The karaoke apparatus according to claim 3, wherein the output unit includes:
The scoring data is shifted with respect to the output of the accompaniment data in terms of time, and the shifted sound is output by sound through a predetermined first output system,
The scoring data is output by voice through a predetermined second output system without shifting the scoring data in time with respect to the output of the accompaniment data by voice.

A karaoke apparatus according to any one of claims 2 to 7,
The analysis unit analyzes both frequency components and volume as characteristic information of audio data,
Instead of “outputting the scoring data by voice”, the output unit reads “the section of change with respect to the elapsed time of the stored feature information corresponding to the section of the extracted scoring data” by voice. It is characterized by “output”.

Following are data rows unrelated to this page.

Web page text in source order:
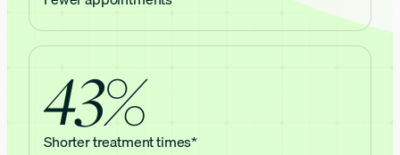
43%
Shorter treatment times*
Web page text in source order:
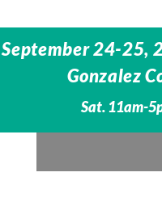
September 24-25,
Gonzalez
Sat. 11am-
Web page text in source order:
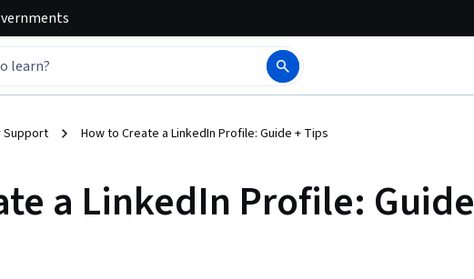
Support How to Create a LinkedIn Profile: Guide + Tips
a LinkedIn Profile: Guide
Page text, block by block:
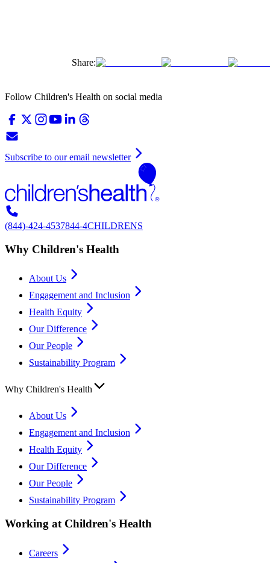
Share:
Follow Children's Health on social media
Subscribe to our email newsletter
(844)-424-4537844-4CHILDRENS
Why Children's Health
About Us
Engagement and Inclusion
Health Equity
Our Difference
Our People
Sustainability Program
Why Children's Health
About Us
Engagement and Inclusion
Health Equity
Our Difference
Our People
Sustainability Program
Working at Children's Health
Careers
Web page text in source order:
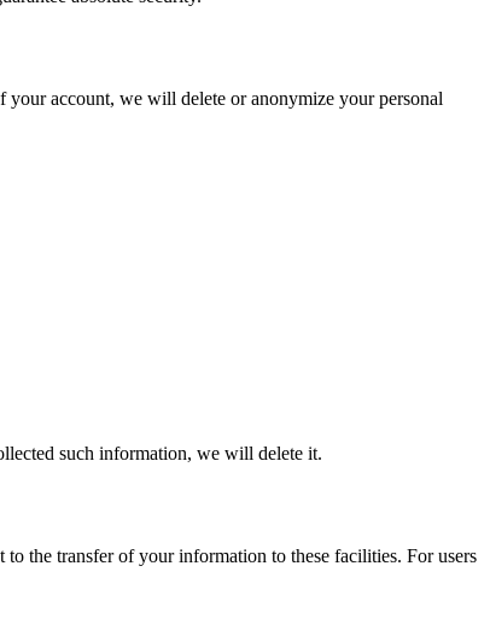
account, we will delete or anonymize your personal
such information, we will delete it.
the transfer of your information to these facilities. For users
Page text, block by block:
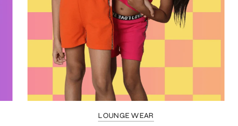
LOUNGE WEAR
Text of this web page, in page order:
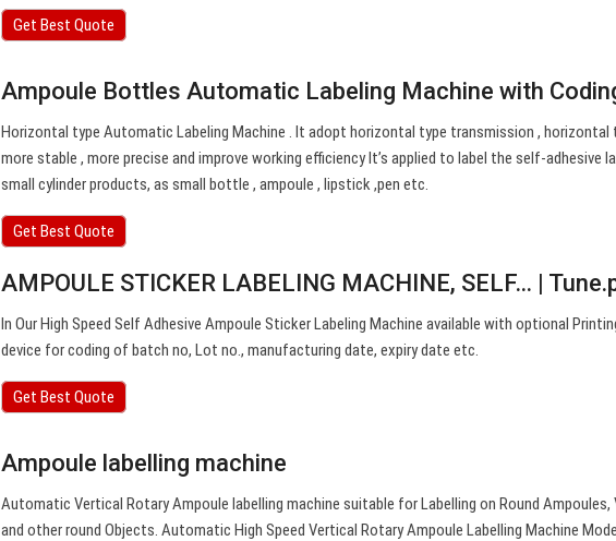
Get Best Quote
Ampoule Bottles Automatic Labeling Machine with
Horizontal type Automatic Labeling Machine . It adopt horizontal type transmission , horizontal
more stable , more precise and improve working efficiency It’s applied to label the self-adhesive
small cylinder products, as small bottle , ampoule , lipstick ,pen etc.
Get Best Quote
AMPOULE STICKER LABELING MACHINE, SELF… |
In Our High Speed Self Adhesive Ampoule Sticker Labeling Machine available with optional
device for coding of batch no, Lot no., manufacturing date, expiry date etc.
Get Best Quote
Ampoule labelling machine
Automatic Vertical Rotary Ampoule labelling machine suitable for Labelling on Round Ampoules,
and other round Objects. Automatic High Speed Vertical Rotary Ampoule Labelling Machine
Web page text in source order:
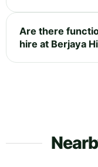
Are there
hire at Berjaya
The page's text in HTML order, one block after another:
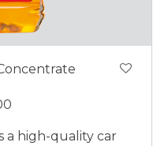
a high-quality car
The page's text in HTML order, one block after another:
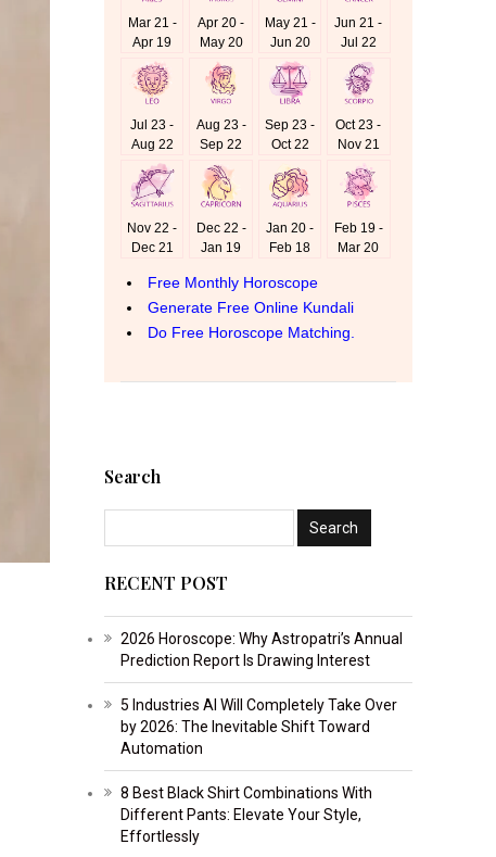
Search
RECENT POST
2026 Horoscope: Why Astropatri’s Annual
Prediction Report Is Drawing Interest
5 Industries AI Will Completely Take Over
by 2026: The Inevitable Shift Toward
Automation
8 Best Black Shirt Combinations With
Different Pants: Elevate Your Style,
Effortlessly
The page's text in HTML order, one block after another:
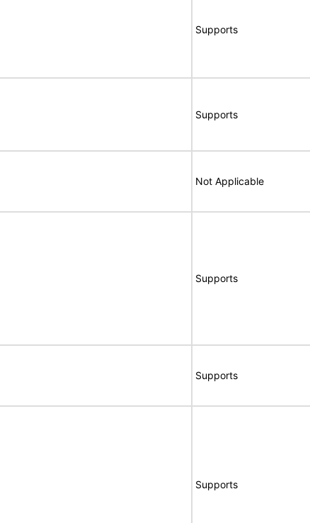
Supports
Supports
Not Applicable
Supports
Supports
Supports
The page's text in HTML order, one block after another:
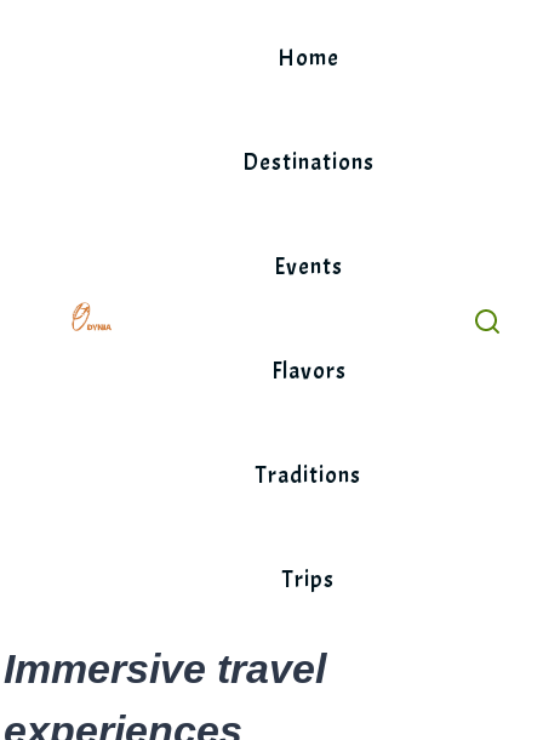
Home
Destinations
Events
Flavors
Traditions
Trips
Immersive travel
experiences
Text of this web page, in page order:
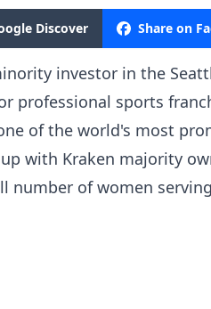
Discover Share on
investor in the
professional sports
of the world's most
with Kraken majority
number of women
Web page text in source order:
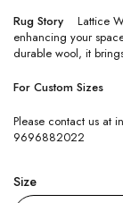
Rug Story Lattice
enhancing your
durable wool, it
For Custom Sizes
Please contact us at
9696882022
Size
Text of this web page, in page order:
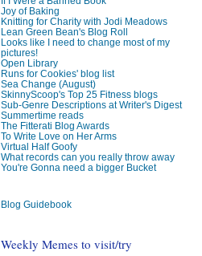
Joy of Baking
Knitting for Charity with Jodi Meadows
Lean Green Bean's Blog Roll
Looks like I need to change most of my
pictures!
Open Library
Runs for Cookies' blog list
Sea Change (August)
SkinnyScoop's Top 25 Fitness blogs
Sub-Genre Descriptions at Writer's Digest
Summertime reads
The Fitterati Blog Awards
To Write Love on Her Arms
Virtual Half Goofy
What records can you really throw away
You're Gonna need a bigger Bucket
Blog Guidebook
Weekly Memes to visit/try
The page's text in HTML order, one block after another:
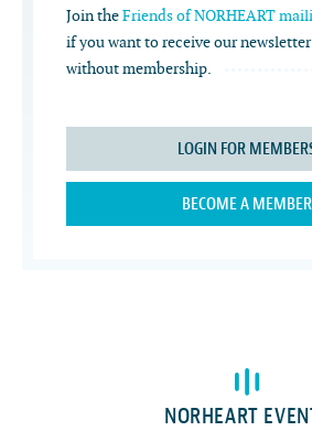
Join theFriends of NORHEART
if you want to receive our newsletter
without membership.
LOGIN FOR
BECOME A MEMBER
NORHEART
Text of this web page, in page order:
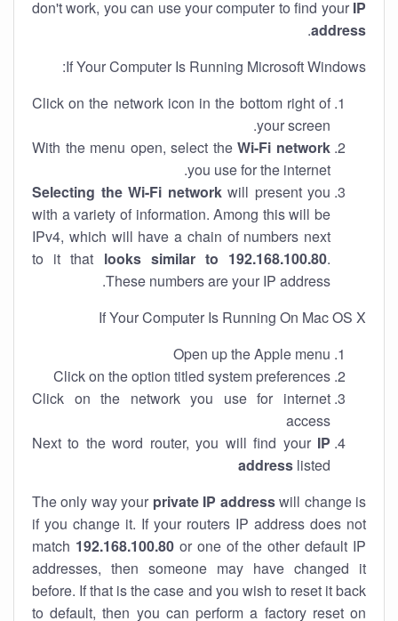
don't work, you can use your computer to find your IP
address
.
If Your Computer Is Running Microsoft Windows:
Click on the network icon in the bottom right of
your screen.
With the menu open, select theWi-Fi network
you use for the internet.
Selecting the Wi-Fi networkwill present you
with a variety of information. Among this will be
IPv4, which will have a chain of numbers next
to it that looks similar to 192.168.100.80.
These numbers are your IP address.
If Your Computer Is Running On Mac OS X
Open up the Apple menu
Click on the option titled system preferences
Click on the network you use for internet
access
Next to the word router, you will find your IP
address listed
The only way your private IP addresswill change is
if you change it. If your routers IP address does not
match 192.168.100.80or one of the other default IP
addresses, then someone may have changed it
before. If that is the case and you wish to reset it back
to default, then you can perform a factory reset on
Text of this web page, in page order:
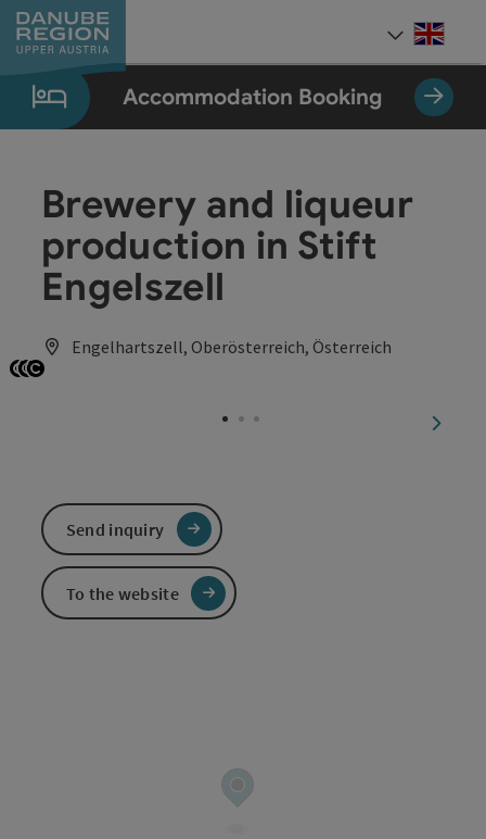
Accesskey
[0]
Accesskey
[1]
Accesskey
[2]
Accesskey
[5]
Accesskey
[7]
Accommodation Booking
Brewery and liqueur
production in Stift
Engelszell
Engelhartszell, Oberösterreich, Österreich
next
Send inquiry
To the website

A karaoke method used in a karaoke apparatus including an input reception unit, an analysis unit, a storage unit, an extraction unit, and an output unit,
An input receiving step in which the input receiving unit receives input of audio data;
An analysis step in which the analysis unit analyzes the feature information of the voice data that has received the input;
A storage step of storing the analyzed feature information in the storage unit in association with an elapsed time from the start of reception of the input;
When the extraction unit is satisfied with a predetermined contrast condition after the start of receiving the input, the change of the stored feature information with respect to the elapsed time is compared with the change with respect to the elapsed time of the scoring data prepared in advance. An extraction step for extracting a section in which the difference between the former change and the latter change exceeds a predetermined threshold; and
The said output part is provided with the output process of outputting the information of the said extracted area among the memorize | stored characteristic information.

Computer
An input receiving unit for receiving voice data input;
An analysis unit for analyzing the feature information of the audio data that has received the input;
A storage unit for storing the analyzed feature information in association with an elapsed time from the start of reception of the input;
When a predetermined contrast condition is satisfied after the start of accepting the input, the change with respect to the elapsed time of the stored feature information is compared with the change with respect to the elapsed time of the scoring data prepared in advance. An extraction unit that extracts a section in which a deviation from the latter change exceeds a predetermined threshold; and
A program that functions as an output unit that outputs information of the extracted section of the stored feature information.